The rest of these are a little morbid, centering on November 22, the date President John F. Kennedy (1917-1963) was assassinated. Below is a list of some of the folks who also died on November 22. Two of them, writers Aldous Huxley (1894-1963) and C.S. Lewis (1898-1963) died on the same day the president did in 1963. The rest of them died on November 22, but not in 1963. One of them didn’t even live in the 20th century, but we’ve seen him before in this column, so I’ll mention him again: Edward Teach (Blackbeard the Pirate), who died November 22, 1718.
Others who died on November 22 include:
Walter Reed (1851-1902) – Yeah, he’s the guy the famous hospital is named for.
Jack London (1876-1916) – Heard his last call of the wild on November 22, 1916.
Mae West (1893-1980) – She probably should have considered dying before she made the movie Myra Breckinridge, which was—what’s the word I’m looking for? Oh yeah, dreadful.
Shemp Howard (1895-1955) – One of the Three Stooges, older brother of Jerome (Curly) and Moe.
Scatman Crothers (1910-1986) – Perhaps best remembered as Turkle the night watchman in One Flew Over the Cuckoo’s Nest, he had a long career in music, movies, and television. He was also in John Wayne’s final film, The Shootist, and Stanley Kubrick’s The Shining.

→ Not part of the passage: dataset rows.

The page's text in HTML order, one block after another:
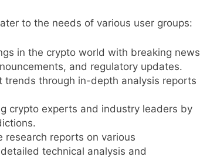
to the needs of various user groups:
in the crypto world with breaking news
and regulatory updates.
trends through in-depth analysis reports
crypto experts and industry leaders by
research reports on various
technical analysis and

Parley Baer (1914-2002) – Who, you say? Okay, he’s obscure, but if you’ve ever seen The Andy Griffith Show, you’d recognize him as the mayor of Mayberry.
Mary Kay Ash (1915-2001) – The Queen of Cosmetics.
Anthony Burgess (1917-1993) – Author of many novels, including A Clockwork Orange.
Lana Peters (1926-2011) – Another “who?” At birth she was known as Svetlana Josifovna Stalina, the youngest child of Josef Stalin, who was a Very Bad Man. Svetlana defected to the U.S. in 1967, married Wesley Peters in 1970, at which time she took the name Lana, and had a daughter, Olga, in 1971. She became a U.S. citizen in 1978, but in 1984 returned to the Soviet Union with Olga, where both were granted Russian citizenship. But wait, there’s more. In 1992 she also became a British citizen. She lived there until 2009, when she returned to the U.S. for the final two years of her life. Her daughter now lives in Oregon under the name Chrese Evans. Chrese is a tattooed Buddhist who runs an antique shop. When it comes to her grandfather, the apple rolled very far from the tree indeed!
TWENTY-FIRST CENTURY
It’s not over yet, so let’s not get ahead of ourselves. I’m sure it has, and will continue to, produce thousands of noteworthy people. (Hey, all people are noteworthy, right?)
And so ends this blog entry covering 2,000 years of history, an unbroken chain of famous lives, one overlapping the other, from Jesus to Lana Peters. I hope you’ve enjoyed it.